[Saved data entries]
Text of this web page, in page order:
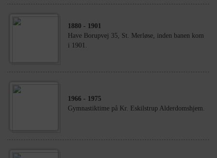
1880 - 1901
Have Borupvej 35, St. Merløse, inden banen kom
i 1901.
1966 - 1975
Gymnastiktime på Kr. Eskilstrup Alderdomshjem.
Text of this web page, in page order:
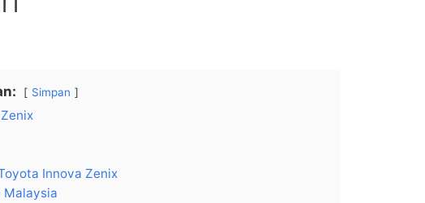
Simpan
Innova Zenix
Malaysia
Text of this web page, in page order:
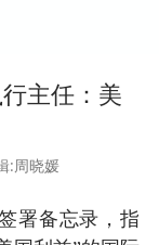
主任：美
:周晓媛
署备忘录，指
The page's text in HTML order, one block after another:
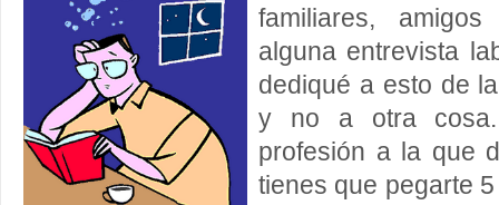
familiares,
alguna entrevista
dediqué a esto de
y no a otra cosa.
profesión a la que
tienes que pegarte
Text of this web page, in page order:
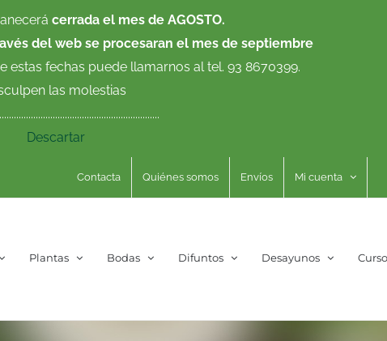
cerrada el mes de AGOSTO.
del web se procesaran el mes de septiembre
estas fechas puede llamarnos al tel. 93 8670399.
las molestias
Descartar
Contacta Quiénes somos Envíos Mi cuenta
Plantas Bodas Difuntos Desayunos
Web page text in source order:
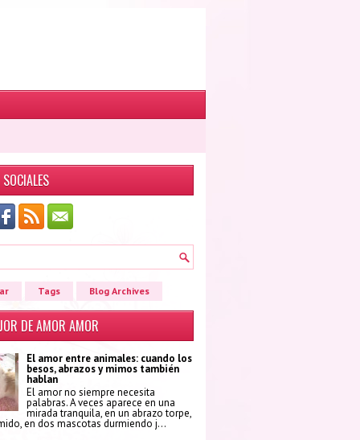
Tags Blog Archives
DE AMOR AMOR
El amor entre animales: cuando los
besos, abrazos y mimos también
hablan
El amor no siempre necesita
palabras. A veces aparece en una
mirada tranquila, en un abrazo torpe,
en dos mascotas durmiendo j...
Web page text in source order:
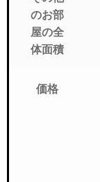
のお部
屋の全
体面積
価格

ACTION ITEM. Please print the data above once more, exactly and without images.

ANSWER.
Text of this web page, in page order:
1880 - 1901
Have Borupvej 35, St. Merløse, inden banen kom
i 1901.
1966 - 1975
Gymnastiktime på Kr. Eskilstrup Alderdomshjem.
Text of this web page, in page order:
Simpan
Innova Zenix
Malaysia
Text of this web page, in page order:
主任：美
:周晓媛
署备忘录，指
The page's text in HTML order, one block after another:
familiares,
alguna entrevista
dediqué a esto de
y no a otra cosa.
profesión a la que
tienes que pegarte
Text of this web page, in page order:
cerrada el mes de AGOSTO.
del web se procesaran el mes de septiembre
estas fechas puede llamarnos al tel. 93 8670399.
las molestias
Descartar
Contacta Quiénes somos Envíos Mi cuenta
Plantas Bodas Difuntos Desayunos
Web page text in source order:
Tags Blog Archives
DE AMOR AMOR
El amor entre animales: cuando los
besos, abrazos y mimos también
hablan
El amor no siempre necesita
palabras. A veces aparece en una
mirada tranquila, en un abrazo torpe,
en dos mascotas durmiendo j...
Web page text in source order:
のお部
屋の全
体面積
価格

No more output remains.